The Chronicle of Arbela claims to record the early history of Christianity in Arbela (modern Erbil of northern Iraq), then the capital of Adiabene, from the early second century to the mid-sixth century. It appears to date to the sixth century, though its age and historicity have been disputed. Today, the majority of specialists consider the work to be a modern forgery.

== Narrative ==
The Chronicle of Arbela relates the history of the Assyrian Church of the East in Adiabene, a Neo-Assyrian "northern Mesopotamian province located between the two Zab rivers" in what is modern Iraq. Arbela was an "important junction point on major east-west and north-south caravan routes, and has been an occupied site since remote antiquity."
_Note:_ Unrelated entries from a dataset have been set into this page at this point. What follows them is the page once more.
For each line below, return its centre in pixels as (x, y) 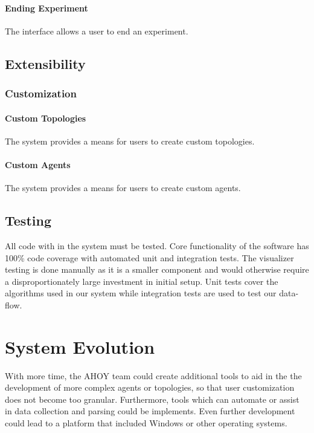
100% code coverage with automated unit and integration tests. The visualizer (149, 257)
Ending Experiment (46, 8)
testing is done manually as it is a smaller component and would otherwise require (157, 269)
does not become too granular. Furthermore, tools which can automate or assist (152, 399)
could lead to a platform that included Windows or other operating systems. (146, 423)
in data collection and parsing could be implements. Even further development (150, 411)
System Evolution (80, 346)
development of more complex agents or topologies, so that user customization (150, 387)
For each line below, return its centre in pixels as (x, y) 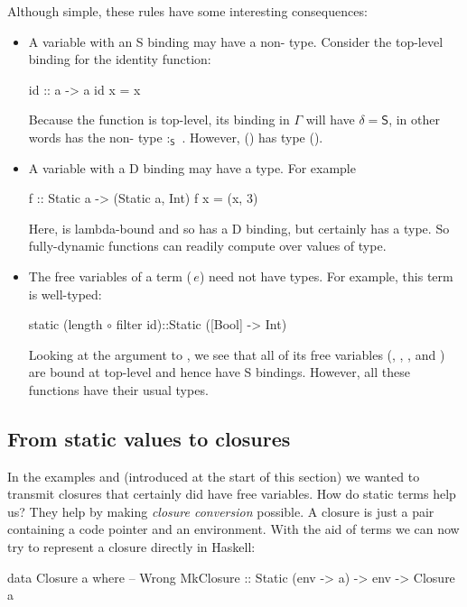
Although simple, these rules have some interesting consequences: (187, 11)
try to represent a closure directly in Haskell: (131, 547)
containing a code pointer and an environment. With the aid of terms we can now (233, 529)
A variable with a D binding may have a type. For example (192, 167)
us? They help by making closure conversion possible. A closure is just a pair (221, 511)
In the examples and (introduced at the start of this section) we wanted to (214, 476)
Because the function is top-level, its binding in (159, 120)
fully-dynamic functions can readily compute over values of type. (207, 246)
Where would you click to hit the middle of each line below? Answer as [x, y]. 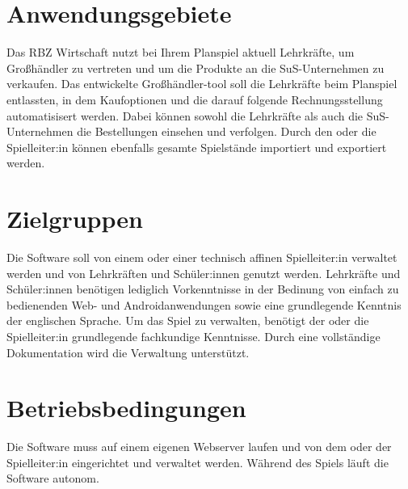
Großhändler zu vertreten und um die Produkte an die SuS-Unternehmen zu [196, 67]
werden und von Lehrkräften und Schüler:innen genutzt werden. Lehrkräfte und [204, 273]
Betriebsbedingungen [126, 408]
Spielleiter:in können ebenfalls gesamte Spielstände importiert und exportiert [197, 147]
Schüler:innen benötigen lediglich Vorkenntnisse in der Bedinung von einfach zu [203, 289]
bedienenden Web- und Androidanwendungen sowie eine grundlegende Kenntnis [204, 304]
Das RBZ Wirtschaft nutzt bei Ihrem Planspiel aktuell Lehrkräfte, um [181, 52]
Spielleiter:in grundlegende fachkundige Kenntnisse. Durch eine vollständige [193, 336]
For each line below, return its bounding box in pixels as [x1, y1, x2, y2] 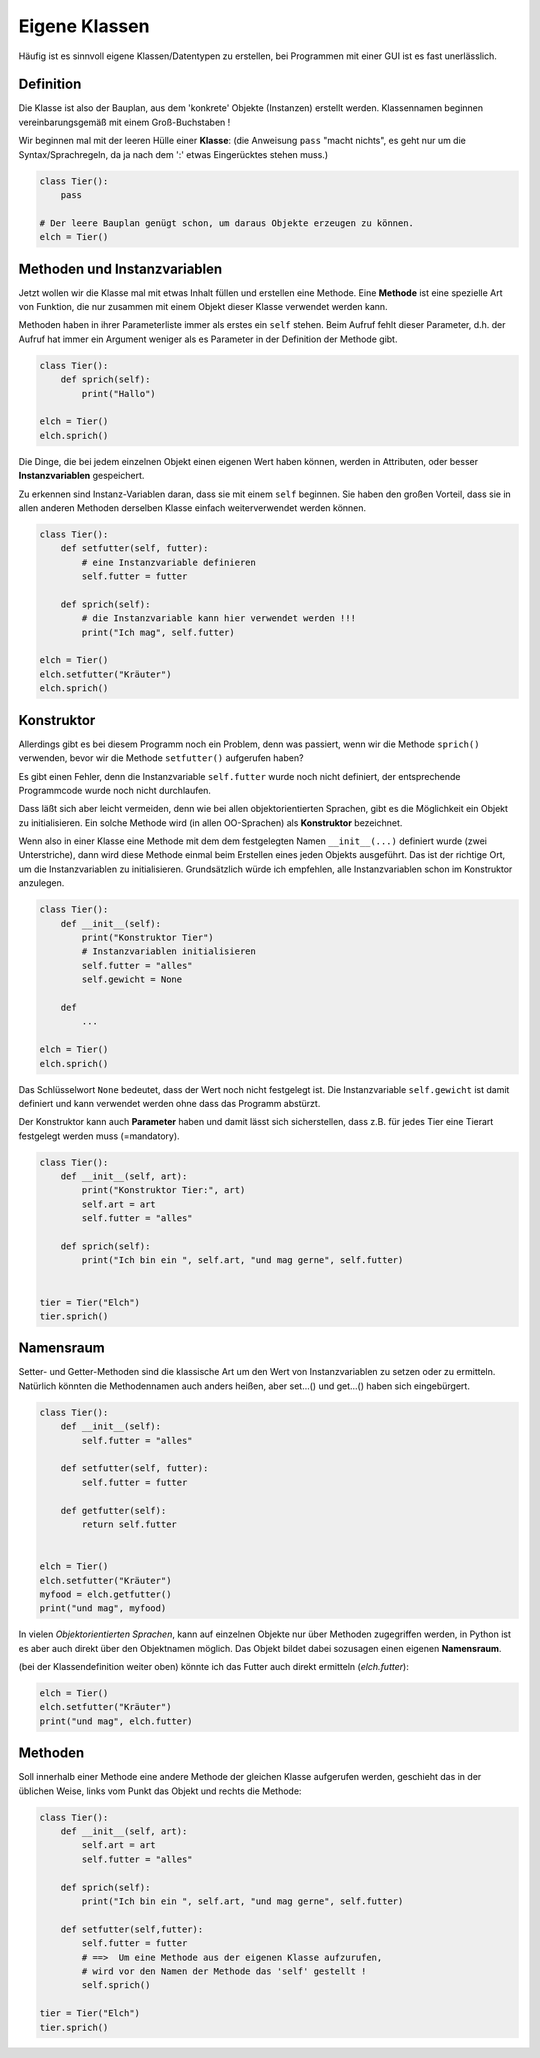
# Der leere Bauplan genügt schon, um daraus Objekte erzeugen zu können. [39, 217, 415, 229]
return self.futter [81, 1518, 177, 1530]
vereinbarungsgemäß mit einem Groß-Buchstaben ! [18, 116, 231, 128]
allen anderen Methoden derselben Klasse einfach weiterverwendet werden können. [18, 501, 367, 514]
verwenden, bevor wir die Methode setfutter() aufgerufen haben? [18, 752, 304, 764]
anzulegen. [18, 877, 65, 889]
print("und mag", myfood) [39, 1603, 167, 1614]
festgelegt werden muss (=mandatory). [18, 1130, 180, 1142]
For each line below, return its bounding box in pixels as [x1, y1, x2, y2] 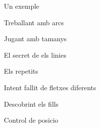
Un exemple [4, 1, 40, 11]
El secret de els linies [4, 49, 66, 60]
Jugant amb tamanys [4, 33, 67, 44]
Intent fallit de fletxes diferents [4, 82, 96, 92]
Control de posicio [4, 115, 59, 125]
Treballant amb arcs [4, 17, 64, 27]
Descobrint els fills [4, 98, 59, 109]
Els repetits [4, 66, 38, 76]
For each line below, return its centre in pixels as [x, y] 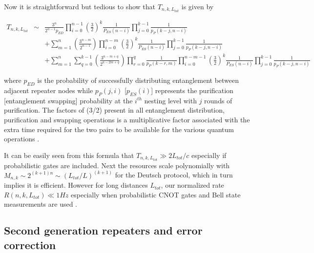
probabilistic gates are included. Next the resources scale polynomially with [117, 165]
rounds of [218, 100]
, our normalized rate [192, 185]
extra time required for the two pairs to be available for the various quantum [119, 129]
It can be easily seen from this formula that [69, 155]
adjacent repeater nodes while [49, 90]
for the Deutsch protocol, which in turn [174, 175]
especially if [209, 155]
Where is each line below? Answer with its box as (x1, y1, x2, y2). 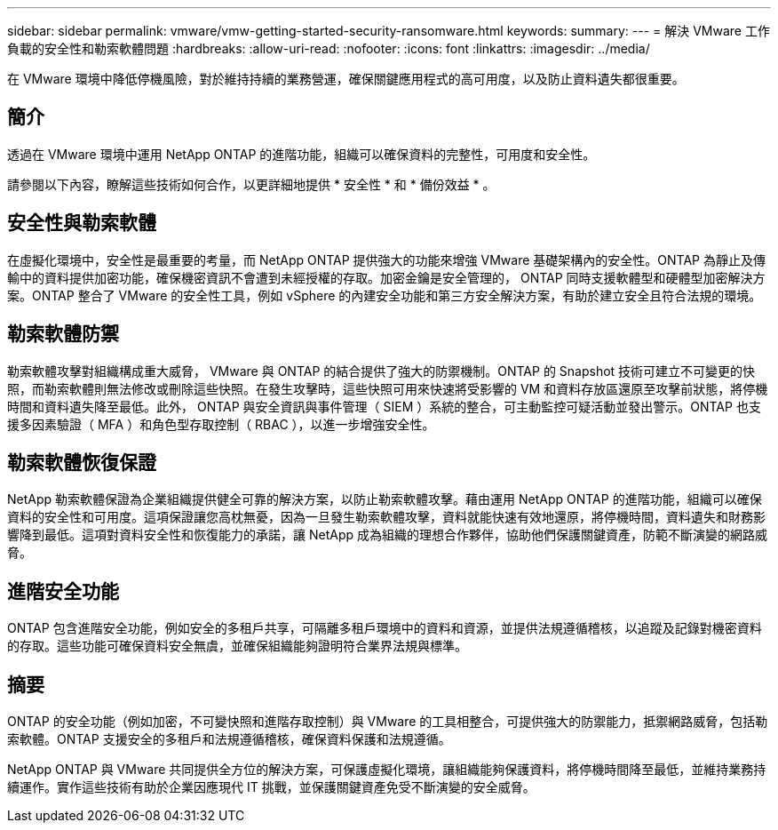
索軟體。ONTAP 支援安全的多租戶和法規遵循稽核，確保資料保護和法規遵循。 (7, 731, 451, 747)
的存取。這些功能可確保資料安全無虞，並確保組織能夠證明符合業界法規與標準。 (7, 638, 467, 654)
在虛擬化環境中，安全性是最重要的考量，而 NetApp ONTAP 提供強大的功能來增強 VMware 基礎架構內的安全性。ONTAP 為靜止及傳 (7, 251, 766, 267)
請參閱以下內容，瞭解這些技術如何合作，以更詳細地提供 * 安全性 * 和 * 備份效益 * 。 (7, 176, 496, 192)
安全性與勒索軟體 (7, 211, 156, 235)
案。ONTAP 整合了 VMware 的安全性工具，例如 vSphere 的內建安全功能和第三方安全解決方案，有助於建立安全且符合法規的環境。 (7, 287, 762, 303)
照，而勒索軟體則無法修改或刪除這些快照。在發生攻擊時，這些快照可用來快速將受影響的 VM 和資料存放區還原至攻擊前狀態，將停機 (7, 380, 768, 396)
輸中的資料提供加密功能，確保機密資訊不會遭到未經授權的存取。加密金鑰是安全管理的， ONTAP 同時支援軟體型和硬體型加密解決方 (7, 269, 766, 285)
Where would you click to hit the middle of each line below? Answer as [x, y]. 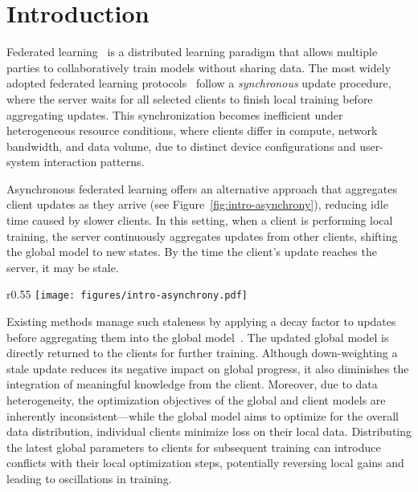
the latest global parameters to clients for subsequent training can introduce [194, 447]
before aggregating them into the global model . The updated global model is [198, 337]
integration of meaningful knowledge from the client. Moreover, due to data [192, 384]
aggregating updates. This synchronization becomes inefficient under [175, 114]
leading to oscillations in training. [89, 479]
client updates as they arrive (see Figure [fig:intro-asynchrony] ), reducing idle [197, 204]
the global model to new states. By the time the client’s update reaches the [192, 252]
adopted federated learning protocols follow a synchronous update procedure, [199, 83]
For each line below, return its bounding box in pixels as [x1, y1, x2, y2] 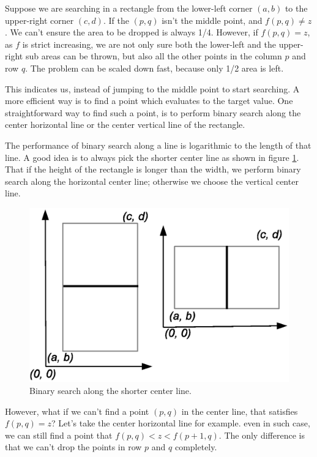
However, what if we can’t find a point [5, 404, 149, 417]
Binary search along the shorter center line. [29, 384, 192, 396]
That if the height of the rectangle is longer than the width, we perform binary [5, 163, 301, 176]
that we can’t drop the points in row [5, 440, 142, 453]
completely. [174, 440, 217, 453]
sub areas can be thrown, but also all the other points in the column [25, 50, 282, 62]
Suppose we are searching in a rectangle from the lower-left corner [5, 2, 253, 14]
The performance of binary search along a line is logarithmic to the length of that [5, 138, 311, 151]
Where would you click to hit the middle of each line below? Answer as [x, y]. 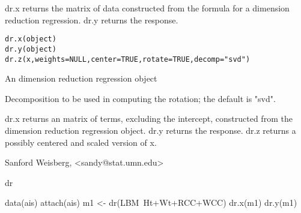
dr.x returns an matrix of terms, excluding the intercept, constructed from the [149, 118]
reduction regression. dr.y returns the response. [92, 19]
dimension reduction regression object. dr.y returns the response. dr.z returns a [150, 130]
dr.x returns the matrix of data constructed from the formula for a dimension [147, 8]
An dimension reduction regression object [81, 78]
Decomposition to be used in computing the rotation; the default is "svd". [140, 98]
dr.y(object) [31, 49]
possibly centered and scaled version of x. [81, 142]
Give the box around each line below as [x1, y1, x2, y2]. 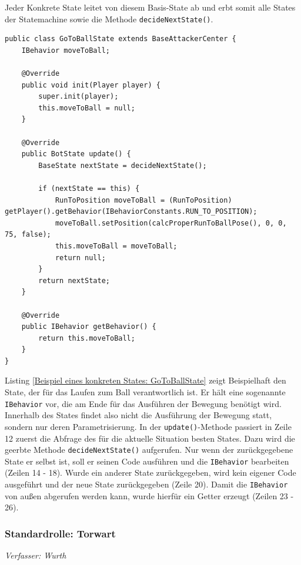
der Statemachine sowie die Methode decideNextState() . [5, 12, 213, 25]
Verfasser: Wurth [5, 549, 66, 561]
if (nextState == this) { [38, 184, 140, 193]
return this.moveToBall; [38, 334, 135, 342]
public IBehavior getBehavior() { [21, 322, 156, 331]
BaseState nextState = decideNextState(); [38, 161, 207, 170]
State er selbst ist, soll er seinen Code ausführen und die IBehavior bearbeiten [5, 455, 289, 467]
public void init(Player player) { [21, 80, 160, 89]
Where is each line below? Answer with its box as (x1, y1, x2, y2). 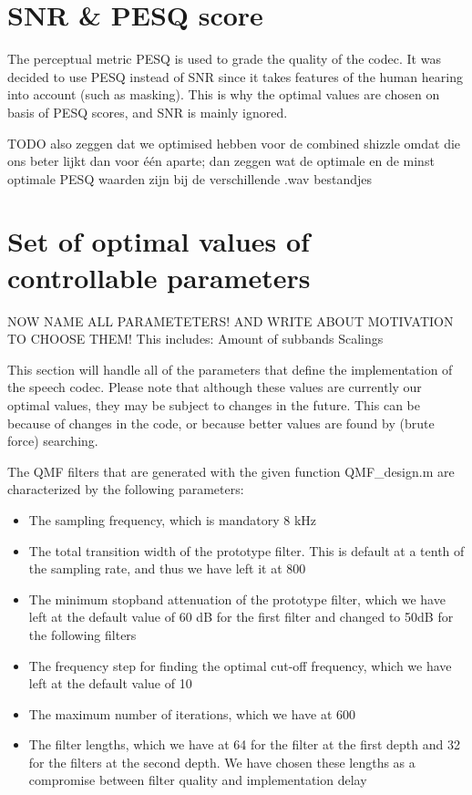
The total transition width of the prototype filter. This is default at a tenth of (28, 541, 465, 560)
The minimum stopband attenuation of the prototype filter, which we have (28, 589, 446, 608)
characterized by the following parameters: (7, 480, 244, 499)
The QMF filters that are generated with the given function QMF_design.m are (7, 461, 455, 480)
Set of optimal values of (7, 222, 310, 260)
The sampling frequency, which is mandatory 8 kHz (28, 510, 317, 529)
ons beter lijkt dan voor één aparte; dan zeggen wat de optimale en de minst (7, 151, 435, 170)
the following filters (28, 625, 137, 644)
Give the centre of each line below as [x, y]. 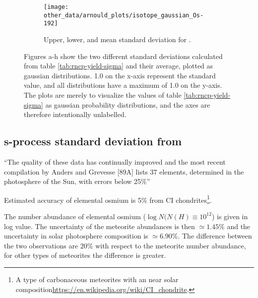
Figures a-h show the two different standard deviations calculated [123, 56]
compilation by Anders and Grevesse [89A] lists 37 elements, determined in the [124, 171]
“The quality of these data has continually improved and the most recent [115, 161]
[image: [56, 7]
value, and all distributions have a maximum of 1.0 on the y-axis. [123, 85]
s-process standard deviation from [93, 141]
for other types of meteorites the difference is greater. [85, 255]
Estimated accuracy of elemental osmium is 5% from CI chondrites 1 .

A short devotional introduction describes the work as a history, in the form of a letter to one Pinhes, chronicling the history of all the Eastern Rite bishops of Adiabene, and its martyrs. According to the Chronicle, the first bishop of Adiabene was Peqida, who was ordained near the beginning of the second century AD by Addai the Apostle. The second bishop was Shemshon, who preached to participants of the festival Shahrabgamud, which included human sacrifice, and converted many to Christianity. Next was Ishaq, who was aided by Raqbakt, the governor of Adiabene, who opposed the "heathens" and contributed to the spread of Christianity into the countryside.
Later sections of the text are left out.